Exercise description: Omit all pictures and give the records below again exactly as written.

Data listing:

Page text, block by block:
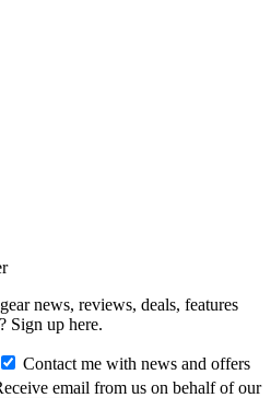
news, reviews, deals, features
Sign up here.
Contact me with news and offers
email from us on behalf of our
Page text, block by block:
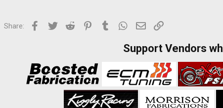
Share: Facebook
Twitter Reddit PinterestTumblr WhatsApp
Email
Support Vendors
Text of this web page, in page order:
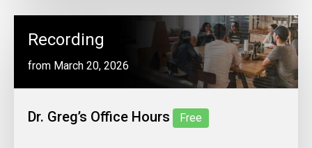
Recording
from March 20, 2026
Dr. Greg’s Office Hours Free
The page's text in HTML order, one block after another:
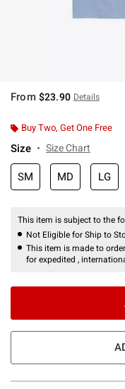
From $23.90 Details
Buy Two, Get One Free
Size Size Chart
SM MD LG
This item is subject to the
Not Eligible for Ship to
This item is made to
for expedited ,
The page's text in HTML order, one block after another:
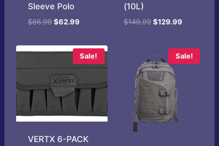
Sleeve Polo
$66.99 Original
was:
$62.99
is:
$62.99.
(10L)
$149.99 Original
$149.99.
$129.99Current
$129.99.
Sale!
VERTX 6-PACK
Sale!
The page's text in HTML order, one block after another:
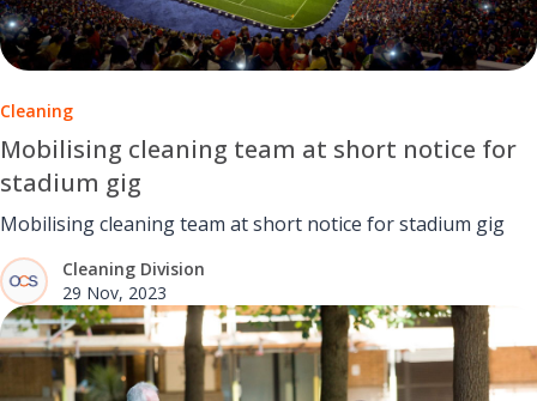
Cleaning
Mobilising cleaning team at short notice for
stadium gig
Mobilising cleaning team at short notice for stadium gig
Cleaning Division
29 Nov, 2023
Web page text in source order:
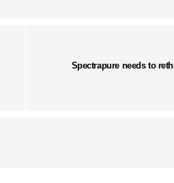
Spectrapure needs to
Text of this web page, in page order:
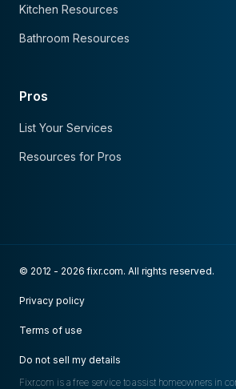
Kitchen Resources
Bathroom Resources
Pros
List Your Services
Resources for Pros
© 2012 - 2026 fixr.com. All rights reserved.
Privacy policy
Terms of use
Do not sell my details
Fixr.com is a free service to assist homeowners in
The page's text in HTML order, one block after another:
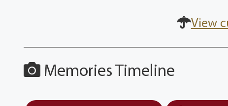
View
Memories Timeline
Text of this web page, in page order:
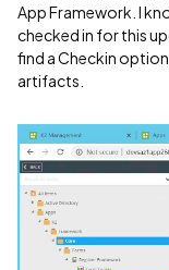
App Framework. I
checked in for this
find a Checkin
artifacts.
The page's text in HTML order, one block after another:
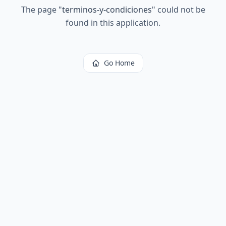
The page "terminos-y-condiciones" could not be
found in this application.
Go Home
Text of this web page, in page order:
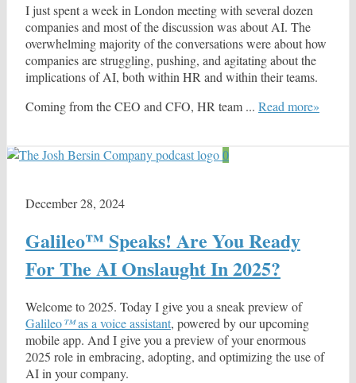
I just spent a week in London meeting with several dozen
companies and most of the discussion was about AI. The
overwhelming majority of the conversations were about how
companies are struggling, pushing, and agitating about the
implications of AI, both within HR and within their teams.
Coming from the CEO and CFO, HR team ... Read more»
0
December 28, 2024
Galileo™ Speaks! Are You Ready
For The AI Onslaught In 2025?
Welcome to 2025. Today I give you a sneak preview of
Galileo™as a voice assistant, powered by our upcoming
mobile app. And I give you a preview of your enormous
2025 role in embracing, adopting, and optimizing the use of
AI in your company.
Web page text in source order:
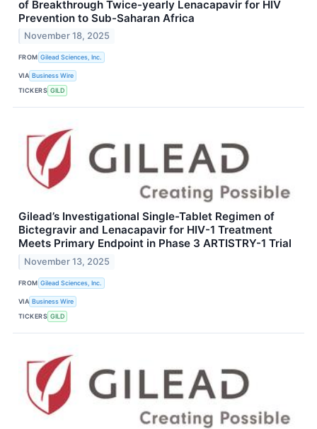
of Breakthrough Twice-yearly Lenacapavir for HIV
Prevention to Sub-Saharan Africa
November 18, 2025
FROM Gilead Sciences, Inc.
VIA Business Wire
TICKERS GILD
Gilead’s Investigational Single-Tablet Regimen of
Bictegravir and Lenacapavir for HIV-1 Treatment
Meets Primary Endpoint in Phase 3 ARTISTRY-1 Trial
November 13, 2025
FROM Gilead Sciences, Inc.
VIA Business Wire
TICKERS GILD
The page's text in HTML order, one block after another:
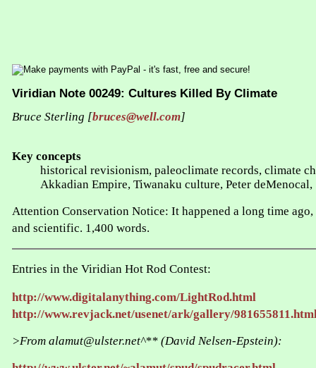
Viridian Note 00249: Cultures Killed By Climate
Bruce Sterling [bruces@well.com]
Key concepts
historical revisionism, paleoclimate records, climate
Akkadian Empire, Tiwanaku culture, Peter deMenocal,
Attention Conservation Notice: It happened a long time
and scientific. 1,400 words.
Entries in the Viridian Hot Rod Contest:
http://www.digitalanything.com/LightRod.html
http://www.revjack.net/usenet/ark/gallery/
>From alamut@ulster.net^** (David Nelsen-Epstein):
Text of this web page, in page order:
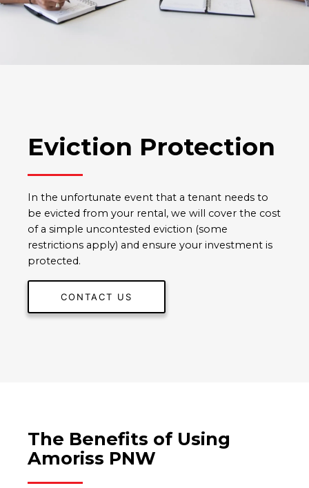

Exercise output:
Page text, block by block:
news, reviews, deals, features
Sign up here.
Contact me with news and offers
email from us on behalf of our
Page text, block by block:
Share: Facebook
Twitter Reddit PinterestTumblr WhatsApp
Email
Support Vendors
Text of this web page, in page order:
Recording
from March 20, 2026
Dr. Greg’s Office Hours Free
The page's text in HTML order, one block after another:
From $23.90 Details
Buy Two, Get One Free
Size Size Chart
SM MD LG
This item is subject to the
Not Eligible for Ship to
This item is made to
for expedited ,
The page's text in HTML order, one block after another:
Sleeve Polo
$66.99 Original
was:
$62.99
is:
$62.99.
(10L)
$149.99 Original
$149.99.
$129.99Current
$129.99.
Sale!
VERTX 6-PACK
Sale!
The page's text in HTML order, one block after another:
Cleaning
Mobilising cleaning team at short notice for
stadium gig
Mobilising cleaning team at short notice for stadium gig
Cleaning Division
29 Nov, 2023
Web page text in source order:
Spectrapure needs to
Text of this web page, in page order:
Kitchen Resources
Bathroom Resources
Pros
List Your Services
Resources for Pros
© 2012 - 2026 fixr.com. All rights reserved.
Privacy policy
Terms of use
Do not sell my details
Fixr.com is a free service to assist homeowners in
The page's text in HTML order, one block after another:
View
Memories Timeline
Text of this web page, in page order:
App Framework. I
checked in for this
find a Checkin
artifacts.
The page's text in HTML order, one block after another:
The page "terminos-y-condiciones" could not be
found in this application.
Go Home
Text of this web page, in page order:
I just spent a week in London meeting with several dozen
companies and most of the discussion was about AI. The
overwhelming majority of the conversations were about how
companies are struggling, pushing, and agitating about the
implications of AI, both within HR and within their teams.
Coming from the CEO and CFO, HR team ... Read more»
0
December 28, 2024
Galileo™ Speaks! Are You Ready
For The AI Onslaught In 2025?
Welcome to 2025. Today I give you a sneak preview of
Galileo™as a voice assistant, powered by our upcoming
mobile app. And I give you a preview of your enormous
2025 role in embracing, adopting, and optimizing the use of
AI in your company.
Web page text in source order:
of Breakthrough Twice-yearly Lenacapavir for HIV
Prevention to Sub-Saharan Africa
November 18, 2025
FROM Gilead Sciences, Inc.
VIA Business Wire
TICKERS GILD
Gilead’s Investigational Single-Tablet Regimen of
Bictegravir and Lenacapavir for HIV-1 Treatment
Meets Primary Endpoint in Phase 3 ARTISTRY-1 Trial
November 13, 2025
FROM Gilead Sciences, Inc.
VIA Business Wire
TICKERS GILD
The page's text in HTML order, one block after another:
Viridian Note 00249: Cultures Killed By Climate
Bruce Sterling [bruces@well.com]
Key concepts
historical revisionism, paleoclimate records, climate
Akkadian Empire, Tiwanaku culture, Peter deMenocal,
Attention Conservation Notice: It happened a long time
and scientific. 1,400 words.
Entries in the Viridian Hot Rod Contest:
http://www.digitalanything.com/LightRod.html
http://www.revjack.net/usenet/ark/gallery/
>From alamut@ulster.net^** (David Nelsen-Epstein):
Text of this web page, in page order:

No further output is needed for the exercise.